Бедолага вздрогнул. Мальчишка принес ведра с водой и пытался во что бы то ни стало прорваться в комнату. Когда мыло начало растворять грязь, покрывающую его кожу, как паразитирующий грибок, из лохани поднялась ужасная вонь. Она сказала мальчишке, что инхаберина запретила ему входить, что это не развлекательный спектакль. Красные пятнышки казались болезненными, она осторожно проводила по ним подушечками пальцев. Тогда глупый мальчишка заявил, что хочет их увидеть. Она осторожно намылила его воспаленные подмышки: Кого «их»?

– Ну-ка, посмотрим, сможешь ты сам стоять на ногах?

Подхватив бедолагу под руки, Мари-Софи помогла ему подняться – так было удобней помыть ему грудь и живот. Котят!

– Вот видишь, у тебя получилось!

Бедолага стоял в лохани, бессильно уронив руки. Она не знала, смеяться ей или плакать. Его грудь была вся покрыта небольшими шрамами – будто кто-то прикасался там горящим пальцем. Он действительно думал, что она топила котят в лучшей комнате гостиницы?

– И здесь тебя тоже надо помыть…

Девушка намылила интимное место мужчины. Да, конечно, уж если отправлять их на небо, то, само собой, делать это в подобающей обстановке. Она отвела глаза и покраснела. В мыльной воде?

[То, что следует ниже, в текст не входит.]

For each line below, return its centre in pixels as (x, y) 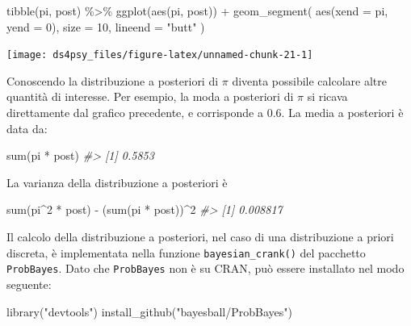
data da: (27, 128)
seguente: (29, 284)
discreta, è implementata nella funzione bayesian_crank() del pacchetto (186, 252)
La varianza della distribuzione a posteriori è (117, 182)
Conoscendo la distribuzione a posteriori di (113, 80)
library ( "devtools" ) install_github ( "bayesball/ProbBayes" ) (149, 311)
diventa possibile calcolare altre (309, 80)
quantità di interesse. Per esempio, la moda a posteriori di (150, 96)
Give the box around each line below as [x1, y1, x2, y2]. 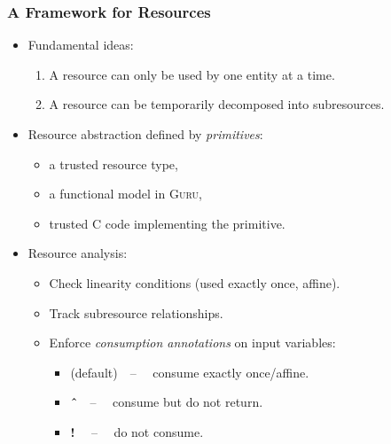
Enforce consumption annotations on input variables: [49, 333, 336, 352]
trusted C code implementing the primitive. [49, 214, 285, 232]
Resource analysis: [27, 244, 128, 262]
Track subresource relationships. [49, 303, 223, 322]
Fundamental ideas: [27, 35, 134, 54]
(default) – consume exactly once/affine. [70, 362, 309, 381]
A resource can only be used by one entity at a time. [49, 65, 335, 83]
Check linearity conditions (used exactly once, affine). [49, 273, 340, 292]
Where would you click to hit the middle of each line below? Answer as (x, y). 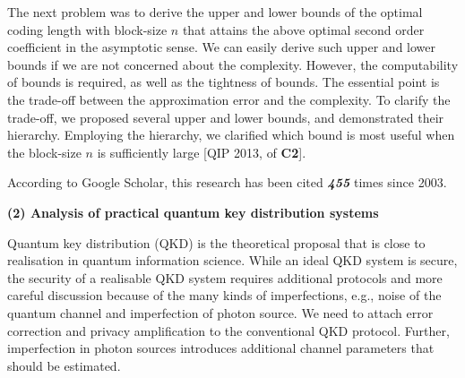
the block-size (44, 152)
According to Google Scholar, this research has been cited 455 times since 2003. (227, 182)
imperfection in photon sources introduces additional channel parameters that (221, 348)
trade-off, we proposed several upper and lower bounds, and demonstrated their (226, 117)
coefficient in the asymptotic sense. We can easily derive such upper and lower (222, 47)
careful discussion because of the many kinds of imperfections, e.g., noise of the (224, 295)
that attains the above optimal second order (303, 29)
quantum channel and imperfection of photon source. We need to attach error (220, 312)
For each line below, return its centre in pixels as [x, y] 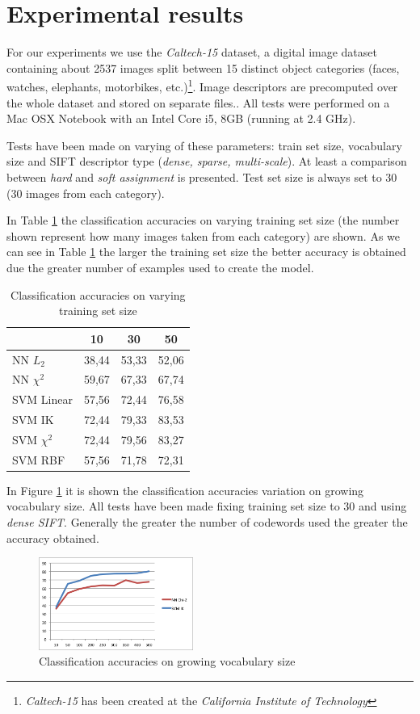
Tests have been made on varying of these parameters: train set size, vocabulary [204, 145]
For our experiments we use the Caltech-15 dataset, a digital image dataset [192, 52]
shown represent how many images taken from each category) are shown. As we [203, 235]
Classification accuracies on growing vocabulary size [167, 661]
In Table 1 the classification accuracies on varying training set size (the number [203, 220]
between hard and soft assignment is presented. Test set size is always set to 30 [202, 176]
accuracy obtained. [53, 538]
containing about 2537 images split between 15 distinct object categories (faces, [203, 67]
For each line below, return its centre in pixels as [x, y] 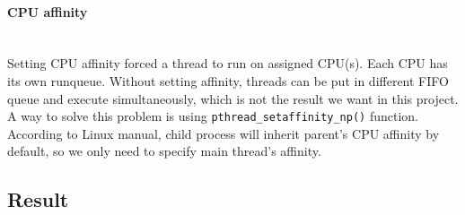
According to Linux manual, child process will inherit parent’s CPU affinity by [224, 133]
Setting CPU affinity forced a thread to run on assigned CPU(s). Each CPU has [228, 63]
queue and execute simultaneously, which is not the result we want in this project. [233, 98]
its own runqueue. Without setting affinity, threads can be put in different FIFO [228, 80]
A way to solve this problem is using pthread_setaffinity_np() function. [213, 116]
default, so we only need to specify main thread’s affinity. [164, 151]
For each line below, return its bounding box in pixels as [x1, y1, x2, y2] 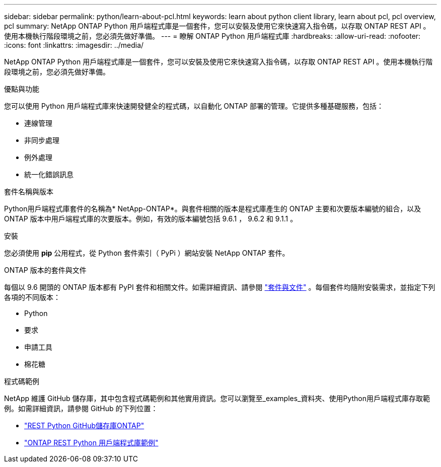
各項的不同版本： [4, 293, 60, 301]
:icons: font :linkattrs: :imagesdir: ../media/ [4, 41, 144, 49]
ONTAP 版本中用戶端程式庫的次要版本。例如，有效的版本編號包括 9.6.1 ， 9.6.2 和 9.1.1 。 [4, 214, 298, 223]
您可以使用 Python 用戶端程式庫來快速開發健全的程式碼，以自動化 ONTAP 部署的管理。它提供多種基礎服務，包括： [4, 102, 384, 110]
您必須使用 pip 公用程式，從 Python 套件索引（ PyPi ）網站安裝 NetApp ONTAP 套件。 [4, 249, 289, 257]
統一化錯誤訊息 [24, 170, 73, 179]
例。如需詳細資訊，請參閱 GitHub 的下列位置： [4, 404, 158, 413]
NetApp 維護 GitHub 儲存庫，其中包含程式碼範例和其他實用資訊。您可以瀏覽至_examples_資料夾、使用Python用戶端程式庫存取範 [4, 394, 430, 403]
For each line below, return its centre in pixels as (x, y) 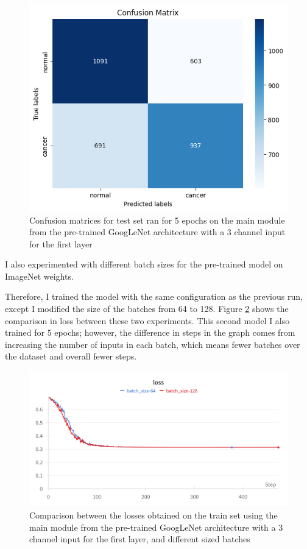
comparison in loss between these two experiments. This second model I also (147, 320)
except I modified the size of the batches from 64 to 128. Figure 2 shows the (147, 309)
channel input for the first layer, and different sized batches (140, 539)
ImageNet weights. (39, 276)
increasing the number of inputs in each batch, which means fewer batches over (153, 344)
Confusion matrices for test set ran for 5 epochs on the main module (157, 220)
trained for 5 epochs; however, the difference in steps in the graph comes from (150, 332)
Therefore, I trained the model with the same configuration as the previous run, (154, 296)
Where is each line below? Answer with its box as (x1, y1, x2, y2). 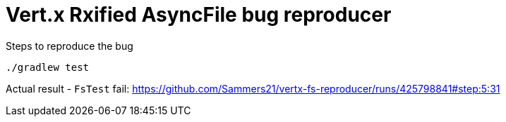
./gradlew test (6, 61, 90, 73)
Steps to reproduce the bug (6, 39, 133, 52)
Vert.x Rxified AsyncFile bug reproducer (6, 3, 392, 27)
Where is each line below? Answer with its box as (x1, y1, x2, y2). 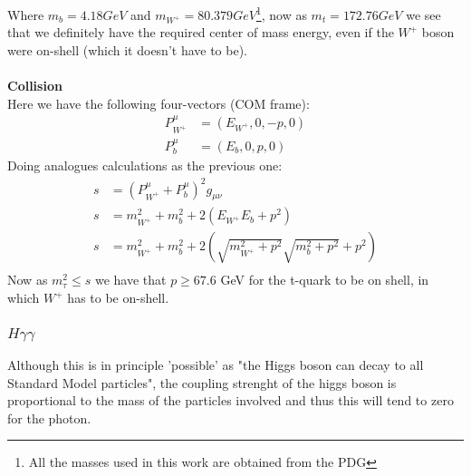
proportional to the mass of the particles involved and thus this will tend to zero (7, 391, 454, 410)
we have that (94, 270, 167, 289)
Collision (7, 76, 62, 95)
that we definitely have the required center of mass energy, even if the (7, 23, 394, 42)
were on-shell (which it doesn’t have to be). (7, 41, 248, 59)
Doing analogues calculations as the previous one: (7, 156, 283, 175)
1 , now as (255, 3, 307, 24)
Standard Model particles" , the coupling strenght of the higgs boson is (7, 373, 397, 392)
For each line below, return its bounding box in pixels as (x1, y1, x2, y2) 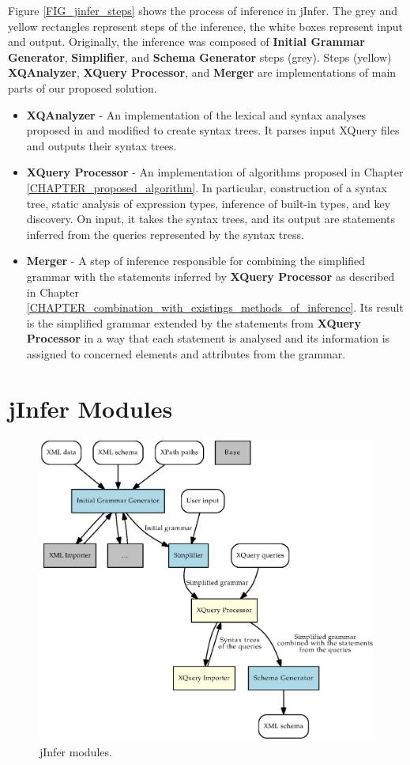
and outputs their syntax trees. (26, 137, 177, 153)
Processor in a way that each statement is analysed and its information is (26, 330, 390, 347)
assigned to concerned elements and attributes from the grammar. (26, 345, 346, 362)
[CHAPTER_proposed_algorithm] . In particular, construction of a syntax (26, 179, 387, 195)
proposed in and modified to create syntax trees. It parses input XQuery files (26, 122, 400, 138)
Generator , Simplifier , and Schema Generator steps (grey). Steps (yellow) (8, 48, 392, 65)
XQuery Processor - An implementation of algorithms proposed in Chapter (26, 164, 404, 180)
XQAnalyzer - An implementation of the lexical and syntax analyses (26, 106, 367, 123)
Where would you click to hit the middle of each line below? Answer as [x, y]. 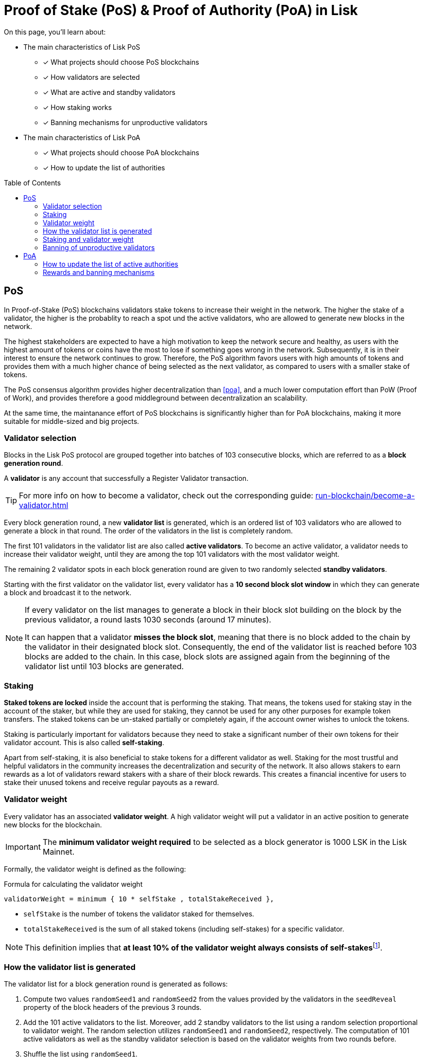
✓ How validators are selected [91, 77]
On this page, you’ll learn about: [55, 32]
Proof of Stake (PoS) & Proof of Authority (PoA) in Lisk [181, 10]
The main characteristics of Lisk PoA [82, 137]
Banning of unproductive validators [99, 247]
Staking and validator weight [88, 239]
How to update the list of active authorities [110, 264]
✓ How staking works [77, 107]
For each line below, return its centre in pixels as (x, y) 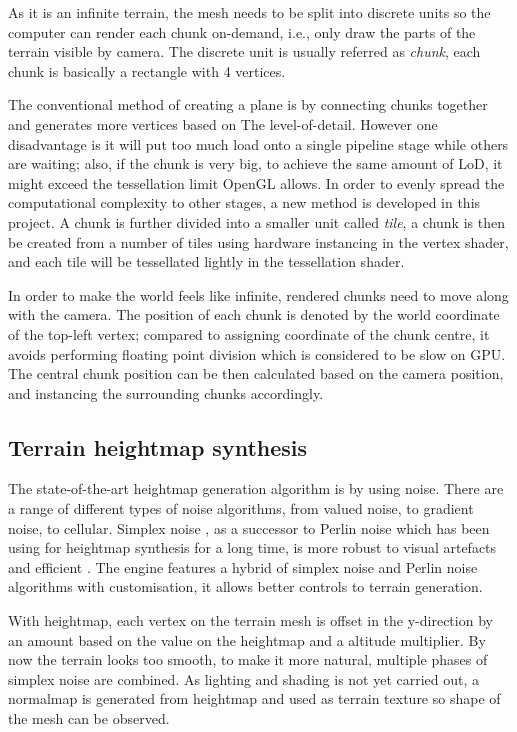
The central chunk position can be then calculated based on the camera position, (256, 373)
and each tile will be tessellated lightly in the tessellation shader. (206, 261)
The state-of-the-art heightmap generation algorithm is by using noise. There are (256, 488)
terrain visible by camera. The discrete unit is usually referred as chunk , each (244, 51)
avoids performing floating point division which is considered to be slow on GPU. (257, 353)
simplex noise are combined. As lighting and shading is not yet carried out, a (244, 678)
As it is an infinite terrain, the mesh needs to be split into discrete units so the (249, 12)
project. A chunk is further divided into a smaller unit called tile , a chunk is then (256, 221)
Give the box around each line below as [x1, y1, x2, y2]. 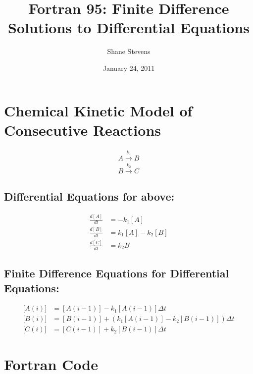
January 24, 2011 [102, 62, 155, 73]
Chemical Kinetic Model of [4, 100, 193, 120]
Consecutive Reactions [4, 119, 161, 140]
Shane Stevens [107, 46, 151, 56]
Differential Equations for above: [4, 189, 175, 204]
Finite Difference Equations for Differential [4, 266, 229, 281]
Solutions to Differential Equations [8, 17, 250, 38]
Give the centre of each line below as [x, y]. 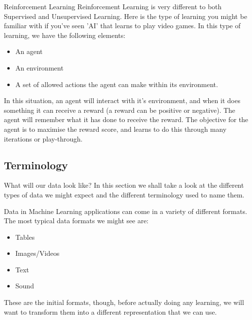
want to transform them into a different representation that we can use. [110, 311]
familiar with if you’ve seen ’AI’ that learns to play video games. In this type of [122, 26]
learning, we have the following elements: [65, 35]
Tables [25, 237]
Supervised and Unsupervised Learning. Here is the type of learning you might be [126, 16]
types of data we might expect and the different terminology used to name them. [124, 194]
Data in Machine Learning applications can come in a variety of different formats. [126, 211]
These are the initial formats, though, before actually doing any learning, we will [124, 302]

– Боже! Где же ты такой скитался?

Она отдернула руку. Да, он полагал, что так будет быстрее. Зад бедолаги был обожжен фекалиями и мочой и превратился в сплошную зияющую рану. Так ему сказала инхаберина, и теперь он хотел своими глазами увидеть, как это выглядит. Собравшись с духом, девушка продолжила намыливать его бедра. Засовывает она котят в мешок или держит их под водой голыми руками?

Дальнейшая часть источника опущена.